Decentralized Diffusion Models

Train diffusion models across many GPU clusters without networking bottlenecks.

Some samples from our largest Decentralized Diffusion Model, pretrained with just eight independent GPU nodes in less than a week.

State of the art image and video diffusion models train on thousands of GPUs. They distribute computation then synchronize gradients across them at each optimization step. This incurs a massive networking load, which means that training clusters must live in centralized facilities with specialized networking hardware and enormous power delivery systems.

This is cost-prohibitive. Academic labs can’t build specialized clusters with custom networking fabrics.
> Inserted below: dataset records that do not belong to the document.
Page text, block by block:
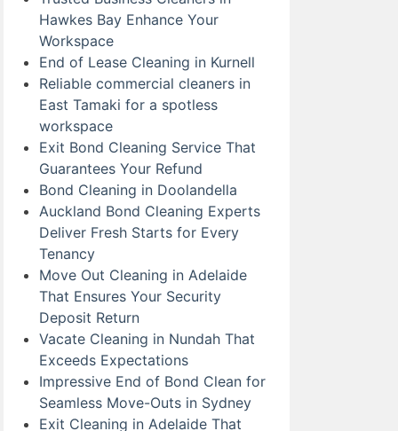
Hawkes Bay Enhance Your
Workspace
End of Lease Cleaning in Kurnell
Reliable commercial cleaners in
East Tamaki for a spotless
workspace
Exit Bond Cleaning Service That
Guarantees Your Refund
Bond Cleaning in Doolandella
Auckland Bond Cleaning Experts
Deliver Fresh Starts for Every
Tenancy
Move Out Cleaning in Adelaide
That Ensures Your Security
Deposit Return
Vacate Cleaning in Nundah That
Exceeds Expectations
Impressive End of Bond Clean for
Seamless Move-Outs in Sydney
Exit Cleaning in Adelaide That
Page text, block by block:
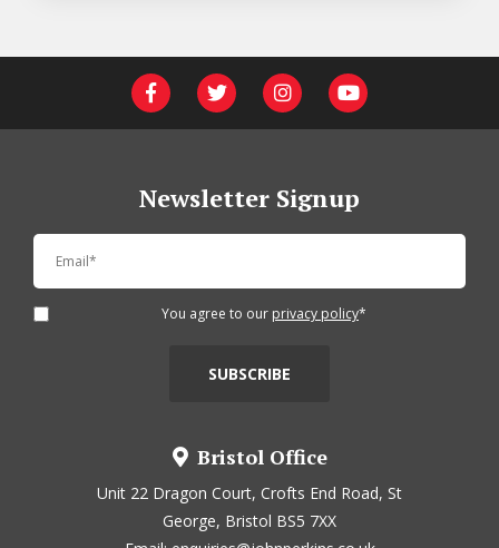
Newsletter Signup
You agree to our privacy policy*
Bristol Office
Unit 22 Dragon Court, Crofts End Road, St
George, Bristol BS5 7XX
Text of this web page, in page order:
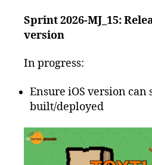
Sprint 2026-MJ_15:
version
In progress:
Ensure iOS version can
built/deployed
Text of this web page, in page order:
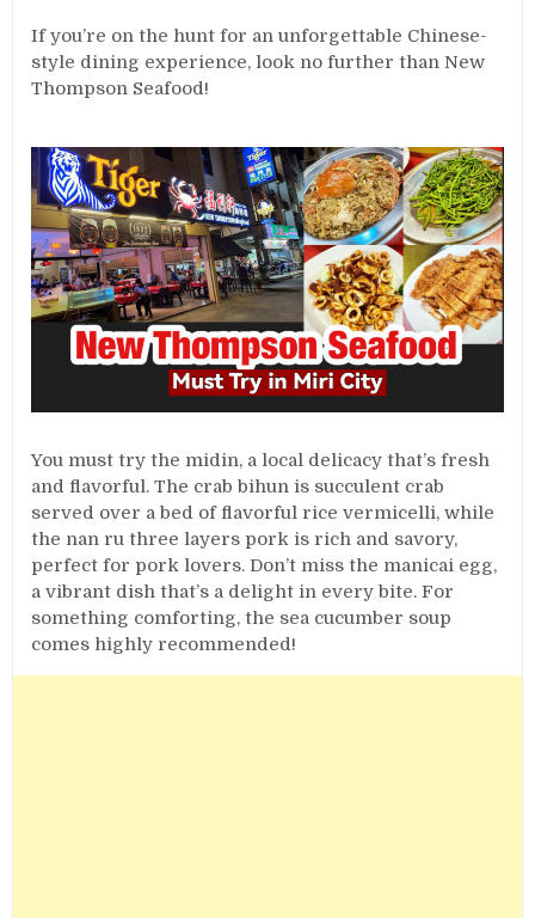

Even large companies struggle as they hit fundamental limits on power delivery and networking bandwidth when scaling to many thousands of GPUs. In both cases, networking is the critical bottleneck: training clusters need constant, high-bandwidth communication throughout the entire system. A segmented network load where independent clusters communicate internally but not among each other makes it possible to use compute where it’s available, whether in different datacenters or across the internet.

Decentralized Diffusion Models (DDMs) tackle this problem. Our new method trains a series of expert diffusion models, each in communication isolation from one another. This means we can train them in different locations and on different hardware. At inference time, they ensemble through a lightweight learned router. We show that this ensemble collectively optimizes the same objective as a single diffusion model trained over the whole dataset (a monolithic model). It even outperforms monolithic diffusion models FLOP-for-FLOP, leveraging sparse computation at train and test time. Crucially, DDMs scale gracefully to billions of parameters and produce great results with reduced pretraining budgets. See some results below from a model pretrained with just eight independent GPU nodes in less than a week.
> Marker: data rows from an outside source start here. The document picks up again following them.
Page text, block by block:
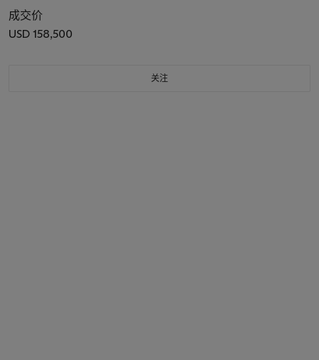
成交价
USD 158,500
关注
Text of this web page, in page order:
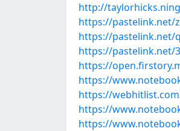
http://
https://pastelink.net/
https://pastelink.net/
https://pastelink.net/
https://
https://
https://
https://
https://
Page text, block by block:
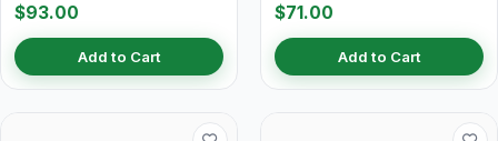
$93.00
Add to Cart
$71.00
Add to Cart
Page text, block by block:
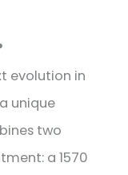
evolution in
unique
two
a 1570
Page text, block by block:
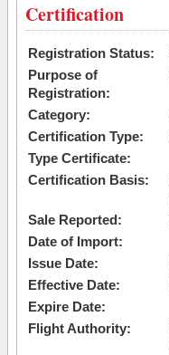
Certification
Registration Status:
Purpose of
Registration:
Category:
Certification Type:
Type Certificate:
Certification Basis:
Sale Reported:
Date of Import:
Issue Date:
Effective Date:
Expire Date:
Flight Authority:
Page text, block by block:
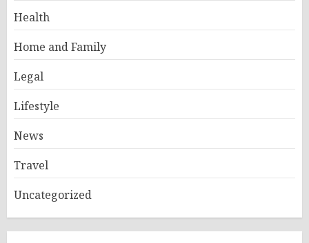
Health
Home and Family
Legal
Lifestyle
News
Travel
Uncategorized
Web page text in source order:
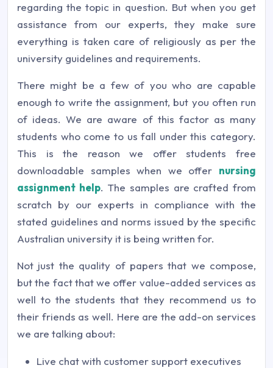
regarding the topic in question. But when you get
assistance from our experts, they make sure
everything is taken care of religiously as per the
university guidelines and requirements.
There might be a few of you who are capable
enough to write the assignment, but you often run
of ideas. We are aware of this factor as many
students who come to us fall under this category.
This is the reason we offer students free
downloadable samples when we offer nursing
assignment help. The samples are crafted from
scratch by our experts in compliance with the
stated guidelines and norms issued by the specific
Australian university it is being written for.
Not just the quality of papers that we compose,
but the fact that we offer value-added services as
well to the students that they recommend us to
their friends as well. Here are the add-on services
we are talking about:
Live chat with customer support executives

In this post, we present a simple, geometrically intuitive view on diffusion and flow models from which Decentralized Diffusion Models arrive naturally. We also highlight their compromise-free performance and implications for training hardware. DDMs make possible simpler training systems that produce better models.

Simple Intuitions for Diffusion and Flow Models

Diffusion models can be geometrically intuitive. We aim to show some of these ideas in this post.

Diffusion models and rectified flows can be seen as special cases of flow matching, so we use the FM framework to explain DDMs. Most perspectives on diffusion models and flow matching focus on the forward corruption process and the paths it samples for each training example. Let’s instead focus on the training/regression target of these models: the marginal flow. They all minimize the difference between their predictions and the marginal flow.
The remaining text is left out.